[Exercise requirements]:
Quote each line exactly, from the line that contains "unsigned int tsgl::Canvas::getReps" down to the last line of the listing, and no other lines.

========================

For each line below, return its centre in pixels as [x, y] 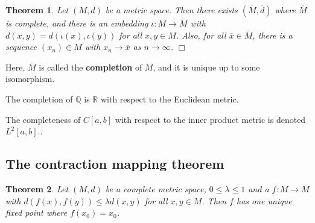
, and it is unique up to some [206, 67]
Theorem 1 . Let [37, 10]
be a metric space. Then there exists [171, 10]
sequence [21, 47]
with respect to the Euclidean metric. [170, 99]
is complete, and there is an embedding [77, 23]
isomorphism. [30, 79]
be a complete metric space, [156, 188]
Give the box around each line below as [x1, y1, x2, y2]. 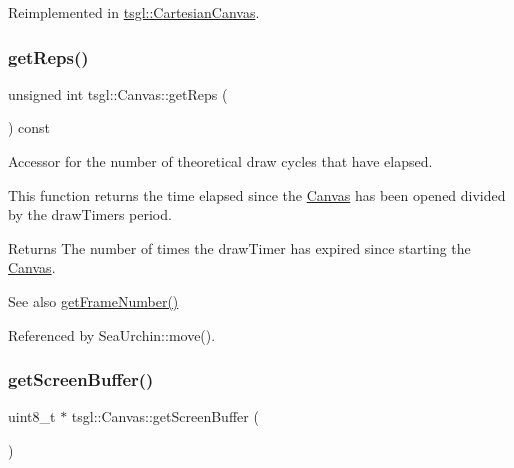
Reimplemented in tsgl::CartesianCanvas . [8, 2, 260, 22]
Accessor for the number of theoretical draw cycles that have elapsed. [8, 151, 433, 171]
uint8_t [8, 406, 56, 427]
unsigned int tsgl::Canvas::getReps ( [8, 83, 228, 104]
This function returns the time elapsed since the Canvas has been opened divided [8, 184, 506, 205]
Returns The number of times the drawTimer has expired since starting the [8, 237, 471, 258]
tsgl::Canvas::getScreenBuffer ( [71, 406, 259, 427]
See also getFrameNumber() [8, 290, 179, 311]

========================

[Answer space]:
unsigned int tsgl::Canvas::getReps ( [8, 83, 228, 104]
This function returns the time elapsed since the Canvas has been opened divided [8, 184, 506, 205]
Returns The number of times the drawTimer has expired since starting the [8, 237, 471, 258]
tsgl::Canvas::getScreenBuffer ( [71, 406, 259, 427]
See also getFrameNumber() [8, 290, 179, 311]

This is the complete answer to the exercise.